L’avere cura è una questione strettamente legata al tempo: avere tempo di dedicarsi a qualche cosa, ma anche saper utilizzare molto bene il tempo a disposizione per fare qualche cosa bene. Solo che quando ci si dedica con cura a qualsiasi cosa il tempo si dilata: ve ne siete mai accorti?

A voi cosa viene in mente quando si parla dell’avere cura? Io vedo mani sapienti che curano le piante (cosa che non so assolutamente fare), o che si dedicano alla cura degli altri (cura non solo di persone bisognose, perché malate o qualcosa di simile, ma anche cure definite “estetiche” che spesso fanno molto più bene all’anima che al corpo: se trovate un centro che sa prendersi bene cura di voi vi farà davvero molto bene!), o che si dedicano a costruire qualcosa di bello, come le mani che intrecciano fili colorati nella tessitura, nel ricamo, nella confezione di un abito…

E poi c’è la cura dell’anima, strettamente legata al corpo: viene consigliato anche a chi è giù di corda di uscire a passeggiare in mezzo alla natura, stare al sole -che non fa male: la serotonina ci serve per sorridere di più!; cantare (canta che ti passa) o ridere (ridi che ti passa): a me piace il cabaret, ad esempio, e quando riesco mi regalo uno spettacolo comico, ma anche un bel concerto! Insomma, circondarsi di bellezza: a noi occidentali in fondo piace pensare che l’arte sia legata alla bellezza e anche se nel Novecento in campo artistico tutto si è rivoluzionato, e probabilmente ce n’era bisogno, di fronte alla bellezza non ce n’è per nessuno. Altrimenti come giustificare che tutto il mondo vuole assolutamente andare a vedere dal vivo la reggia di Caserta o la Monnalisa?

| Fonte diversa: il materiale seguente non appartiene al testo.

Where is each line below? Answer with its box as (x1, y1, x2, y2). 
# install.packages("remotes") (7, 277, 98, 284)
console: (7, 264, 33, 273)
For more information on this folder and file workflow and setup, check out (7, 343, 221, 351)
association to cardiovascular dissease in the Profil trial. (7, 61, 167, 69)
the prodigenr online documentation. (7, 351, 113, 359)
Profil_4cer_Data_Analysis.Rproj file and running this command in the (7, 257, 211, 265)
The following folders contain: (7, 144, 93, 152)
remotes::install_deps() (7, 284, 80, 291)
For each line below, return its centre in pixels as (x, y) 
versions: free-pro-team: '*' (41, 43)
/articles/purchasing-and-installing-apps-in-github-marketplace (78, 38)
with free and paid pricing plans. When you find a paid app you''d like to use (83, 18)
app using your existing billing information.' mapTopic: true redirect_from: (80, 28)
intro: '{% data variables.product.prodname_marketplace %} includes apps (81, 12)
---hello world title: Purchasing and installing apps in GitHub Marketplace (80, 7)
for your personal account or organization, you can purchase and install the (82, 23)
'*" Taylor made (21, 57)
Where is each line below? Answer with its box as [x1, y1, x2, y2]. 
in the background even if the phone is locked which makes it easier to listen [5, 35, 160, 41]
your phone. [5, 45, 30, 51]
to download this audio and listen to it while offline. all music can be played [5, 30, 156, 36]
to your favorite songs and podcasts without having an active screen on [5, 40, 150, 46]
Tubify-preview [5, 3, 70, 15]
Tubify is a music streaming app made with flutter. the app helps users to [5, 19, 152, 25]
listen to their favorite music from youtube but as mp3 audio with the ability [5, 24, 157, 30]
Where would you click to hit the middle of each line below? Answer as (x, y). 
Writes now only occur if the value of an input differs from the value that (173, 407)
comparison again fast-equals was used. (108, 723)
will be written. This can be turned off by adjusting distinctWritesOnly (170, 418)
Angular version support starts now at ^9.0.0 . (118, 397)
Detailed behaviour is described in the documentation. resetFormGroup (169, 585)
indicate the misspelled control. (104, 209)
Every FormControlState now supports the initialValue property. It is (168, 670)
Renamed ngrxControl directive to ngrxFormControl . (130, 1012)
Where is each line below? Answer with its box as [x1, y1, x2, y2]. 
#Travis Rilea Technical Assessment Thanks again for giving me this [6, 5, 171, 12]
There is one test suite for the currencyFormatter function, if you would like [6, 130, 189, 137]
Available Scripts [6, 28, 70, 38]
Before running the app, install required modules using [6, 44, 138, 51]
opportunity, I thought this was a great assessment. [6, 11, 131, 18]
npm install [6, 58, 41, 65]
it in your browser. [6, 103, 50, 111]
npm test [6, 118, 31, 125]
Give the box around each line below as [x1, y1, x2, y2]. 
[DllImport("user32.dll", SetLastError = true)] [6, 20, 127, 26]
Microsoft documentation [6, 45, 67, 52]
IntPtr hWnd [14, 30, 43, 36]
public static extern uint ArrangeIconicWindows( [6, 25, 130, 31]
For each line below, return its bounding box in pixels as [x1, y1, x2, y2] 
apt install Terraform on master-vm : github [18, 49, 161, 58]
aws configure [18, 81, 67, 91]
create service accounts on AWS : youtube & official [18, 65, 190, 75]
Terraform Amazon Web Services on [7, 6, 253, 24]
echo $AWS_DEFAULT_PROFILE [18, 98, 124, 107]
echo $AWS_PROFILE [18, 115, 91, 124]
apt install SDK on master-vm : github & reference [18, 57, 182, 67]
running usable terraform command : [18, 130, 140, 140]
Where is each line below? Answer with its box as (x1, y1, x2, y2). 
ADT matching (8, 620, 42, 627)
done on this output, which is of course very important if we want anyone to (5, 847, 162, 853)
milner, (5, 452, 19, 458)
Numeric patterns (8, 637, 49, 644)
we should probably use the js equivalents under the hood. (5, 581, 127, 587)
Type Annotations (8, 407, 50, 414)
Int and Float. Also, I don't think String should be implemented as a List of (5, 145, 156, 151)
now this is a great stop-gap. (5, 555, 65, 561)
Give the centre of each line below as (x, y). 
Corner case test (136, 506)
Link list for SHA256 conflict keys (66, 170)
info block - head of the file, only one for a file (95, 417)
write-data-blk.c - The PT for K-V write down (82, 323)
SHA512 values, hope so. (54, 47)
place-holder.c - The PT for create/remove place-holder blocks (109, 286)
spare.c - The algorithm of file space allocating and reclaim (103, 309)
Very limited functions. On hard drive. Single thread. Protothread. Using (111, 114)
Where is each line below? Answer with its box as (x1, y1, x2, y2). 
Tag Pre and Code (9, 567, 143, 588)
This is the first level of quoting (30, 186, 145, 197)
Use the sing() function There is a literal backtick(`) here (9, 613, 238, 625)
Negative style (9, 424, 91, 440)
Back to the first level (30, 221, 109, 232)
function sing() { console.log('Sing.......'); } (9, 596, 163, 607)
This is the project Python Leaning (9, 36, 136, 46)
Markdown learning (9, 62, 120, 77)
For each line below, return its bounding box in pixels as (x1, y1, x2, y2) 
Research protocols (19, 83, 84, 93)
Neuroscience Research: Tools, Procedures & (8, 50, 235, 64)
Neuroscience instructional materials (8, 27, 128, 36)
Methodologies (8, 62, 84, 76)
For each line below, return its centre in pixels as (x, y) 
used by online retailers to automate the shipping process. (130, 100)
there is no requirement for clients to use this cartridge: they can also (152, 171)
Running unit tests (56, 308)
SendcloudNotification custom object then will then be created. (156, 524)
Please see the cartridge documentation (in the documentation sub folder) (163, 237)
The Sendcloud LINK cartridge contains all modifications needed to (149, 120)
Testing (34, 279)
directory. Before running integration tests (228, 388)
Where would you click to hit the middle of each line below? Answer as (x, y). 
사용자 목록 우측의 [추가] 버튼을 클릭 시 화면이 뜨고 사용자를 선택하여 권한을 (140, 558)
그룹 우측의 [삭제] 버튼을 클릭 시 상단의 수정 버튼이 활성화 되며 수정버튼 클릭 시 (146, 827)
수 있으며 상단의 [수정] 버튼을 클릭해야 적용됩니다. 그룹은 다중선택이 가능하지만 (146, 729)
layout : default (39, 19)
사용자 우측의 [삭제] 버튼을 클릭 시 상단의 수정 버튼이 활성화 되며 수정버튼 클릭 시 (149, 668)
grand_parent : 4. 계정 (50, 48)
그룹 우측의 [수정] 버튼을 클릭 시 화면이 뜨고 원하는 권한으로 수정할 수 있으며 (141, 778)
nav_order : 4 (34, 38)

L’avere cura mi riporta a tanti anni fa quando ho avuto studenti e studentesse che curavano non solo i contenuti degli elaborati per le verifiche, ma anche il modo di presentarli, aggiungendovi illustrazioni colorate, scegliendo carte pregiate, disegnando copertine. Non li ricorderei piacevolmente se si fossero limitati a questo, ma dava un valore aggiunto ai contenuti e si poteva benissimo leggere come: ci tengo a fare una cosa fatta bene, anche bella non solo “buona”.  È un po’ lo stesso concetto di presentare un bel piatto, da gustare prima con gli occhi e poi con il palato: se non è buono la delusione sarebbe molto più evidente, ma la cura della presentazione di solito si accompagna a quella della ricetta, dalla selezione degli ingredienti agli accostamenti degli stessi.

L’avere cura fa parte del percorso dei musicisti fin dalla loro formazione, se la formazione è svolta all’insegna di questo concetto. Non devi studiare tanto per accontentare il maestro. Provi e riprovi, giochi a modo tuo, ripeti perché tu stesso ci tieni, entri in una sana competizione con te stesso e vinci la soddisfazione di sentire che stai migliorando, che la tua tavolozza di colori sonori si sta arricchendo, la tua capacità di cogliere il senso della musica nascosto tra le righe dei pentagrammi sta diventando sempre più profonda. Quanto più l’esperienza si svolge a tutto tondo, tanto meglio l’avere cura è una tua esigenza. I musicisti bravi, così come i pittori, gli attori, i fotografi, gli scultori, i danzatori, i tecnici, e tutti quelli che fanno bene quello che fanno, studiano nell’accezione più ampia del termine: leggono, si informano, fanno esperienza, girano, guardano cosa fanno gli altri (non tanto nell’accezione di competitor da vedere come “nemici”, ma nel senso di vedere altri modi di fare, avere spunti, “rubare qualcosa” -qualcuno di famoso ha detto che rubare è da artisti, copiare da imbecili, mi pare). Insomma “quelli bravi” si danno da fare e anche tanto, ma soprattutto perché gli piace. Non confondiamo “quelli bravi” con “quelli famosi”: lì a volte le cose non coincidono, ma il discorso sarebbe ungo e deprimente e non ho voglia di deprimermi (vedi sopra).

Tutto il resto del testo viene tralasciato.